Instructions to follow - From the entries below, return only the lines starting at the one that contains "условий, а также" and ending at the one that contains "comune.saleranosullambro@pec.regio", exactly as they stand.

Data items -
----------------

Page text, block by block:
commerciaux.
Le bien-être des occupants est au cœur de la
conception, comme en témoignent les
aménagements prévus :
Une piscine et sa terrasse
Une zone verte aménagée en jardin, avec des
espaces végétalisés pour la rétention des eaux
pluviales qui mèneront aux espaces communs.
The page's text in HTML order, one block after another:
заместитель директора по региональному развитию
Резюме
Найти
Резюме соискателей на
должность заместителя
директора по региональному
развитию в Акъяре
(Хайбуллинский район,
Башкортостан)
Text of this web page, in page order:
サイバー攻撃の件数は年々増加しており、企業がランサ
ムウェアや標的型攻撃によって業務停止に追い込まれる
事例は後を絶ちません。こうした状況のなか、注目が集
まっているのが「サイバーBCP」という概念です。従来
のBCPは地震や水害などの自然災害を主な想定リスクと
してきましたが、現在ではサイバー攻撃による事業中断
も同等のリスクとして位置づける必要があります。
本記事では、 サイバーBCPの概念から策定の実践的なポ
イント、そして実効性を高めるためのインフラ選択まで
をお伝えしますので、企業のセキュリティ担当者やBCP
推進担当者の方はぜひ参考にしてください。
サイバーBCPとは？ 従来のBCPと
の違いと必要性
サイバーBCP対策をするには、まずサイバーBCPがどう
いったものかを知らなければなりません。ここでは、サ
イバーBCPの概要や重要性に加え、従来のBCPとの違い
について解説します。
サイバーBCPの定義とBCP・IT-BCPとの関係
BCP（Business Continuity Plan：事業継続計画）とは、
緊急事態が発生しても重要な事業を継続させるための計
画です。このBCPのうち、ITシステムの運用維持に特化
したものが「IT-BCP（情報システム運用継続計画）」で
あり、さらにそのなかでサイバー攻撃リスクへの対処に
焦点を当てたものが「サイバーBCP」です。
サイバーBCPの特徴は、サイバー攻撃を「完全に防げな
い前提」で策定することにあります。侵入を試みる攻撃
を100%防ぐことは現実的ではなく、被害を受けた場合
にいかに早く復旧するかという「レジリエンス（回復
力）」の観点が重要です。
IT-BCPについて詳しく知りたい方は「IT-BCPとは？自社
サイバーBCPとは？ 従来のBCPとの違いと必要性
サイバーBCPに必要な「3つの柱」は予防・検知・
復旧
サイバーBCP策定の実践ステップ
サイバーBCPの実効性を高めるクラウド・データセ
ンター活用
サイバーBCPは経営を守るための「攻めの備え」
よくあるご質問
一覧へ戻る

----------------

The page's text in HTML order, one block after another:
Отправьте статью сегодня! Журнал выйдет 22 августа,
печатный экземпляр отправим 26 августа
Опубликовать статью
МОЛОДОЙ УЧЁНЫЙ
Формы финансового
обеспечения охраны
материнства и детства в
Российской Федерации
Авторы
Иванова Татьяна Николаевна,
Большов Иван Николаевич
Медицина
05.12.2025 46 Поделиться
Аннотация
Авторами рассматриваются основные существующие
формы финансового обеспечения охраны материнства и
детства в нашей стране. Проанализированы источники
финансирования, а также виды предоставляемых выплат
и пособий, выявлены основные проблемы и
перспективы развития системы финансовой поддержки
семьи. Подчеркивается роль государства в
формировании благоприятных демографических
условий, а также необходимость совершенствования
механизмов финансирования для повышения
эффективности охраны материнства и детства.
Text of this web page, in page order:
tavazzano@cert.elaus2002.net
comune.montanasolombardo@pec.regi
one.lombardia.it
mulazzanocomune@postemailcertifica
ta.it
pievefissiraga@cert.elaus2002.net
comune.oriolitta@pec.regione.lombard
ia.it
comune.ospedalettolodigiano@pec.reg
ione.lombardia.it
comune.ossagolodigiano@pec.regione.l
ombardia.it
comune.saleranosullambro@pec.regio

----------------

Exercise response -
условий, а также необходимость совершенствования
механизмов финансирования для повышения
эффективности охраны материнства и детства.
Text of this web page, in page order:
tavazzano@cert.elaus2002.net
comune.montanasolombardo@pec.regi
one.lombardia.it
mulazzanocomune@postemailcertifica
ta.it
pievefissiraga@cert.elaus2002.net
comune.oriolitta@pec.regione.lombard
ia.it
comune.ospedalettolodigiano@pec.reg
ione.lombardia.it
comune.ossagolodigiano@pec.regione.l
ombardia.it
comune.saleranosullambro@pec.regio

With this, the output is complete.